AliTongyi officially launched the new generation end-to-end speech recognition large model Fun-ASR. This model achieves a breakthrough in speech recognition accuracy of over 15% in vertical industry scenarios such as home decoration and insurance by enhancing context awareness and high-precision transcription capabilities. Test data shows that the accuracy in the insurance industry has increased by 18% compared to the previous generation, while home decoration and livestock sectors have seen increases of 15%-20%.
As a speech recognition algorithm driven by large language models, Fun-ASR adopts self-developed speech algorithms and Qwen3 supervised fine-tuning technology, combining cutting-edge model architectures and text modal alignment technology. While maintaining advantages in language processing, it integrates a RAG retrieval enhancement solution, supporting the import of over 1000 custom hot words. This feature can automatically match domain-specific hot words, historical documents, and context records in audio, significantly optimizing keyword recognition performance in specific scenarios.
To address pain points such as noise interference, language confusion, and generation hallucination in speech recognition, the development team has innovatively introduced reinforcement learning (RL) technology, reducing recognition errors through dynamic optimization strategies, thereby substantially improving system stability and reliability. Notably, the model performs better than similar products in recognizing dialects such as Sichuan dialect, Cantonese, and Hokkien, and adapts to complex acoustic environments such as far-field pickup and near-field noise reduction, covering diverse scenarios like meeting rooms, workstations, supermarkets, and outdoor areas.

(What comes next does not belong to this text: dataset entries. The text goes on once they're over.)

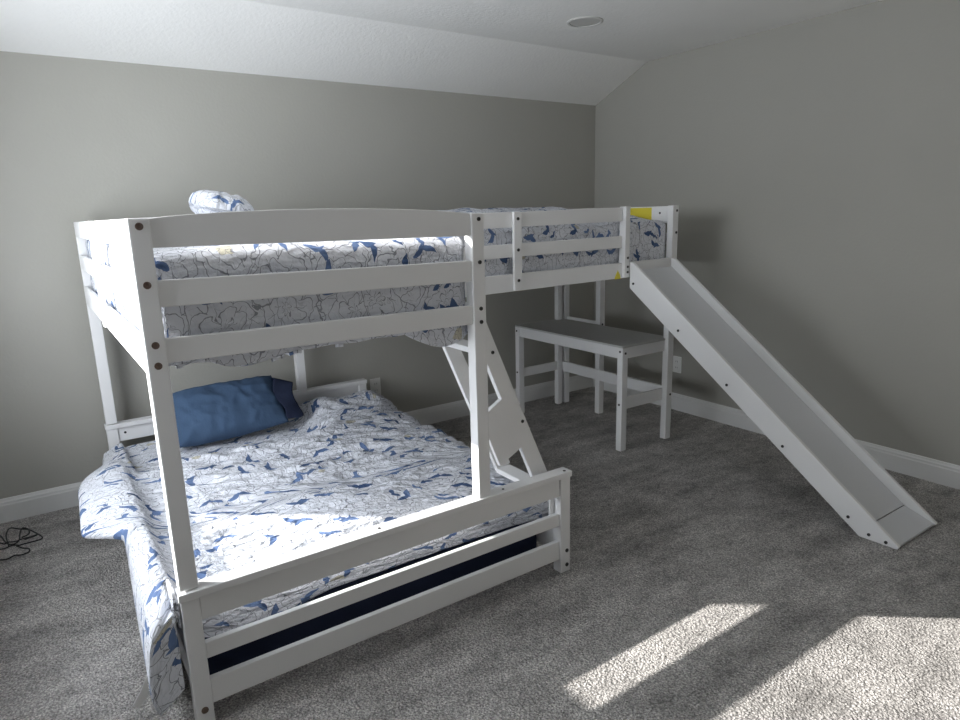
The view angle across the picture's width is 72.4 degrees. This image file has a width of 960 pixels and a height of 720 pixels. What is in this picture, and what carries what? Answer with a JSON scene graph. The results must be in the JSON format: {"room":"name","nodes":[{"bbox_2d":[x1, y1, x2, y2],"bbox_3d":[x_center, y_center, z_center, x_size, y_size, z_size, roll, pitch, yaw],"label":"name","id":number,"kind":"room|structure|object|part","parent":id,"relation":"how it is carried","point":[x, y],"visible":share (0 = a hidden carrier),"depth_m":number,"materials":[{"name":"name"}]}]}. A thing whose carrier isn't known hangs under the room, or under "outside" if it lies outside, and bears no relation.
{"room":"bedroom","nodes":[
{"label":"bedroom","id":0,"kind":"room"},
{"bbox_2d":[0,51,594,498],"bbox_3d":[-0.890,-0.669,4.113,4.540,2.604,0.120,-10,15,-33],"label":"wall","id":1,"kind":"structure","parent":0,"point":[82,140],"depth_m":3.55,"materials":[{"name":"beige paint"}]},
{"bbox_2d":[0,375,592,523],"bbox_3d":[-0.820,0.475,4.313,4.300,0.121,0.016,-10,15,-33],"label":"baseboard","id":2,"kind":"structure","parent":1,"relation":"attached to","point":[26,505],"depth_m":3.44,"materials":[{"name":"white paint"}]},
{"bbox_2d":[370,377,380,394],"bbox_3d":[-0.692,0.180,4.346,0.074,0.120,0.010,-10,15,-33],"label":"wall outlet","id":3,"kind":"object","parent":1,"relation":"attached to","point":[375,385],"visible":0.85,"depth_m":4.34,"materials":[{"name":"white plastic"}]},
{"bbox_2d":[0,0,880,105],"bbox_3d":[0.690,-1.393,1.550,4.340,0.491,5.670,-10,15,-33],"label":"ceiling","id":4,"kind":"structure","parent":0,"point":[520,49],"depth_m":3.47,"materials":[{"name":"white paint"}]},
{"bbox_2d":[567,16,602,27],"bbox_3d":[0.570,-1.832,3.554,0.196,0.008,0.196,-10,15,-33],"label":"recessed light","id":5,"kind":"object","parent":4,"relation":"in","point":[585,21],"visible":1,"depth_m":3.54,"materials":[{"name":"grey plastic"}]},
{"bbox_2d":[0,387,959,719],"bbox_3d":[0.766,1.035,2.083,4.300,0.080,5.600,-10,15,-33],"label":"floor","id":6,"kind":"structure","parent":0,"point":[707,578],"depth_m":2.38,"materials":[{"name":"carpet"}]},
{"bbox_2d":[0,527,42,560],"bbox_3d":[-2.173,0.844,3.071,0.207,0.020,0.375,-10,15,-33],"label":"power cable","id":7,"kind":"object","parent":6,"relation":"on","point":[7,542],"visible":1,"depth_m":3.06,"materials":[{"name":"black plastic"}]},
{"bbox_2d":[74,205,678,719],"bbox_3d":[-0.124,-0.026,3.379,3.111,1.471,1.960,-10,15,-33],"label":"bunk bed","id":8,"kind":"object","parent":6,"relation":"on","point":[208,597],"visible":0.85,"depth_m":2.08,"materials":[{"name":"white paint"}]},
{"bbox_3d":[-1.914,-0.170,3.267,0.050,1.015,0.047,-10,15,-33],"label":"post","id":9,"kind":"part","parent":8,"relation":"part of","materials":[{"name":"white paint"}]},
{"bbox_3d":[-1.403,-0.470,2.390,0.014,0.071,1.846,-10,15,-33],"label":"guard rail","id":10,"kind":"part","parent":8,"relation":"part of","materials":[{"name":"white paint"}]},
{"bbox_3d":[-1.399,-0.321,2.423,0.014,0.069,1.846,-10,15,-33],"label":"guard rail","id":11,"kind":"part","parent":8,"relation":"part of","materials":[{"name":"white paint"}]},
{"bbox_3d":[-1.899,0.554,3.431,0.050,0.413,0.047,-10,15,-33],"label":"post","id":12,"kind":"part","parent":8,"relation":"part of","materials":[{"name":"white paint"}]},
{"bbox_3d":[-1.395,-0.163,2.459,0.014,0.092,1.846,-10,15,-33],"label":"bed rail","id":13,"kind":"part","parent":8,"relation":"part of","materials":[{"name":"white paint"}]},
{"bbox_3d":[-0.839,0.143,1.738,0.050,1.015,0.047,-10,15,-33],"label":"post","id":14,"kind":"part","parent":8,"relation":"part of","materials":[{"name":"white paint"}]},
{"bbox_3d":[-1.358,0.796,2.682,0.022,0.100,1.850,-10,15,-33],"label":"rail","id":15,"kind":"part","parent":8,"relation":"part of","materials":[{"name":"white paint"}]},
{"bbox_3d":[-0.819,0.869,1.896,0.050,0.413,0.047,-10,15,-33],"label":"post","id":16,"kind":"part","parent":8,"relation":"part of","materials":[{"name":"white paint"}]},
{"bbox_3d":[-1.327,0.287,3.778,1.347,0.075,0.024,-10,15,-33],"label":"headboard","id":17,"kind":"part","parent":8,"relation":"part of","materials":[{"name":"white paint"}]},
{"bbox_3d":[-1.083,-0.308,3.824,0.050,1.015,0.047,-10,15,-33],"label":"post","id":18,"kind":"part","parent":8,"relation":"part of","materials":[{"name":"white paint"}]},
{"bbox_3d":[-0.434,-0.391,1.906,0.961,0.097,0.022,-10,15,-33],"label":"arched rail","id":19,"kind":"part","parent":8,"relation":"part of","materials":[{"name":"white paint"}]},
{"bbox_3d":[-0.429,-0.234,1.941,0.961,0.079,0.022,-10,15,-33],"label":"guard rail","id":20,"kind":"part","parent":8,"relation":"part of","materials":[{"name":"white paint"}]},
{"bbox_3d":[-0.425,-0.089,1.973,0.961,0.074,0.022,-10,15,-33],"label":"bed rail","id":21,"kind":"part","parent":8,"relation":"part of","materials":[{"name":"white paint"}]},
{"bbox_3d":[-0.747,0.349,4.199,0.050,0.413,0.047,-10,15,-33],"label":"post","id":22,"kind":"part","parent":8,"relation":"part of","materials":[{"name":"white paint"}]},
{"bbox_2d":[205,520,536,674],"bbox_3d":[-0.800,0.683,3.092,1.357,0.241,1.724,-10,15,-33],"label":"mattress","id":23,"kind":"object","parent":8,"relation":"on","point":[222,661],"visible":0.02,"depth_m":2.34,"materials":[{"name":"fabric"}]},
{"bbox_2d":[78,390,548,715],"bbox_3d":[-0.819,0.591,2.976,1.709,0.417,1.879,-10,15,-33],"label":"comforter","id":24,"kind":"object","parent":23,"relation":"on","point":[354,462],"visible":0.75,"depth_m":2.64,"materials":[{"name":"fabric"}]},
{"bbox_2d":[172,375,303,447],"bbox_3d":[-1.311,0.259,3.483,0.672,0.278,0.304,-10,15,-33],"label":"pillow","id":25,"kind":"object","parent":24,"relation":"on","point":[219,411],"visible":0.94,"depth_m":3.40,"materials":[{"name":"blue fabric"}]},
{"bbox_3d":[-0.246,0.603,2.241,1.347,0.078,0.026,-10,15,-33],"label":"footboard","id":26,"kind":"part","parent":8,"relation":"part of","materials":[{"name":"white paint"}]},
{"bbox_3d":[-0.007,0.006,2.295,0.050,1.015,0.047,-10,15,-33],"label":"post","id":27,"kind":"part","parent":8,"relation":"part of","materials":[{"name":"white paint"}]},
{"bbox_2d":[442,323,546,481],"bbox_3d":[0.052,0.164,2.599,0.351,0.740,0.305,-10,15,-33],"label":"ladder","id":28,"kind":"object","parent":8,"relation":"attached to","point":[509,430],"visible":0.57,"depth_m":2.49,"materials":[{"name":"white paint"}]},
{"bbox_3d":[0.078,0.271,2.466,0.191,0.263,0.019,-10,15,-33],"label":"plate","id":29,"kind":"part","parent":28,"relation":"part of","materials":[{"name":"white paint"}]},
{"bbox_3d":[0.177,-0.550,3.288,1.504,0.079,0.020,-10,15,-33],"label":"loft guard rail","id":30,"kind":"part","parent":8,"relation":"part of","materials":[{"name":"white paint"}]},
{"bbox_3d":[-0.203,0.591,3.451,0.022,0.100,1.850,-10,15,-33],"label":"rail","id":31,"kind":"part","parent":8,"relation":"part of","materials":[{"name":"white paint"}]},
{"bbox_3d":[0.173,-0.698,3.255,1.504,0.087,0.020,-10,15,-33],"label":"loft guard rail","id":32,"kind":"part","parent":8,"relation":"part of","materials":[{"name":"white paint"}]},
{"bbox_3d":[0.585,-0.378,4.887,0.043,1.456,0.042,-10,15,-33],"label":"loft post","id":33,"kind":"part","parent":8,"relation":"part of","materials":[{"name":"white paint"}]},
{"bbox_3d":[0.332,0.664,2.664,0.050,0.413,0.047,-10,15,-33],"label":"post","id":34,"kind":"part","parent":8,"relation":"part of","materials":[{"name":"white paint"}]},
{"bbox_3d":[0.643,-0.388,4.926,0.045,1.456,0.042,-10,15,-33],"label":"loft post","id":35,"kind":"part","parent":8,"relation":"part of","materials":[{"name":"white paint"}]},
{"bbox_3d":[0.357,-0.427,3.440,1.932,0.103,0.020,-10,15,-33],"label":"loft bed rail","id":36,"kind":"part","parent":8,"relation":"part of","materials":[{"name":"white paint"}]},
{"bbox_3d":[0.850,-0.270,4.638,0.047,1.340,0.044,-10,15,-33],"label":"loft post","id":37,"kind":"part","parent":8,"relation":"part of","materials":[{"name":"white paint"}]},
{"bbox_3d":[0.867,-0.958,4.347,0.012,0.100,1.001,-10,15,-33],"label":"loft rail","id":38,"kind":"part","parent":8,"relation":"part of","materials":[{"name":"white paint"}]},
{"bbox_3d":[0.817,-0.665,3.704,0.036,0.394,0.048,-10,15,-33],"label":"slide post","id":39,"kind":"part","parent":8,"relation":"part of","materials":[{"name":"white paint"}]},
{"bbox_3d":[1.173,-0.211,4.067,0.051,1.458,0.043,-10,15,-33],"label":"loft post","id":40,"kind":"part","parent":8,"relation":"part of","materials":[{"name":"white paint"}]},
{"bbox_3d":[0.064,-0.615,3.832,1.766,0.190,0.885,-10,15,-33],"label":"mattress","id":41,"kind":"object","parent":8,"relation":"on","visible":0},
{"bbox_2d":[434,207,665,276],"bbox_3d":[0.087,-0.700,3.827,1.907,0.386,0.963,-10,15,-33],"label":"comforter","id":42,"kind":"object","parent":41,"relation":"on","point":[647,237],"visible":0.28,"depth_m":3.60,"materials":[{"name":"fabric"}]},
{"bbox_2d":[515,319,664,450],"bbox_3d":[0.734,0.123,4.468,0.440,0.655,1.043,-10,15,-33],"label":"desk","id":43,"kind":"object","parent":6,"relation":"on","point":[621,344],"visible":0.92,"depth_m":4.26,"materials":[{"name":"grey laminate"}]},
{"bbox_3d":[0.291,0.075,4.767,0.046,0.642,0.042,-10,15,-33],"label":"leg","id":44,"kind":"part","parent":43,"relation":"part of","materials":[{"name":"white paint"}]},
{"bbox_3d":[0.857,0.240,3.962,0.046,0.642,0.042,-10,15,-33],"label":"leg","id":45,"kind":"part","parent":43,"relation":"part of","materials":[{"name":"white paint"}]},
{"bbox_2d":[630,258,936,549],"bbox_3d":[1.465,0.099,3.351,0.379,1.148,1.520,-11,16,-35],"label":"slide","id":46,"kind":"object","parent":6,"relation":"on","point":[856,486],"visible":1,"depth_m":3.27,"materials":[{"name":"white paint"}]},
{"bbox_2d":[593,0,959,465],"bbox_3d":[2.585,-0.518,2.968,0.120,2.623,5.720,-10,15,-33],"label":"wall","id":47,"kind":"structure","parent":0,"point":[811,167],"depth_m":3.72,"materials":[{"name":"beige paint"}]},
{"bbox_2d":[673,356,681,372],"bbox_3d":[1.424,0.033,4.738,0.010,0.120,0.074,-10,15,-33],"label":"wall outlet","id":48,"kind":"object","parent":47,"relation":"attached to","point":[677,361],"visible":0.98,"depth_m":4.73,"materials":[{"name":"white plastic"}]},
{"bbox_2d":[592,379,959,489],"bbox_3d":[2.531,0.625,3.230,0.016,0.121,5.584,-10,15,-33],"label":"baseboard","id":49,"kind":"structure","parent":47,"relation":"attached to","point":[921,467],"depth_m":3.66,"materials":[{"name":"white paint"}]},
{"bbox_3d":[-0.975,-0.332,2.702,0.886,0.220,1.742,-10,15,-33],"label":"mattress","id":50,"kind":"object","parent":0,"visible":0},
{"bbox_2d":[86,236,467,368],"bbox_3d":[-0.970,-0.372,2.709,1.007,0.475,1.851,-10,15,-33],"label":"comforter","id":51,"kind":"object","parent":50,"relation":"on","point":[218,260],"visible":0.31,"depth_m":1.94,"materials":[{"name":"fabric"}]},
{"bbox_2d":[188,190,253,213],"bbox_3d":[-1.200,-0.710,3.044,0.273,0.154,0.280,-10,15,-33],"label":"pillow","id":52,"kind":"object","parent":51,"relation":"on","point":[201,201],"visible":0.56,"depth_m":2.94,"materials":[{"name":"fabric"}]}
]}

In terms of training data, Fun-ASR is built on hundreds of millions of hours of audio data, deeply integrating professional terminology libraries from more than ten fields such as the internet, technology, livestock, and automobiles. This data advantage enables it to demonstrate significant advantages in vertical industry recognition, for example, accurately identifying key commands in animal sounds and environmental noise in the livestock industry.
The AliTongyi technology team stated that the evolution of Fun-ASR marks the deep penetration of speech recognition technology from general scenarios to specialized and scenario-based applications. As the model is deployed in more industries, its dynamic hot word updates and multimodal interaction capabilities will further drive innovation in speech interaction efficiency.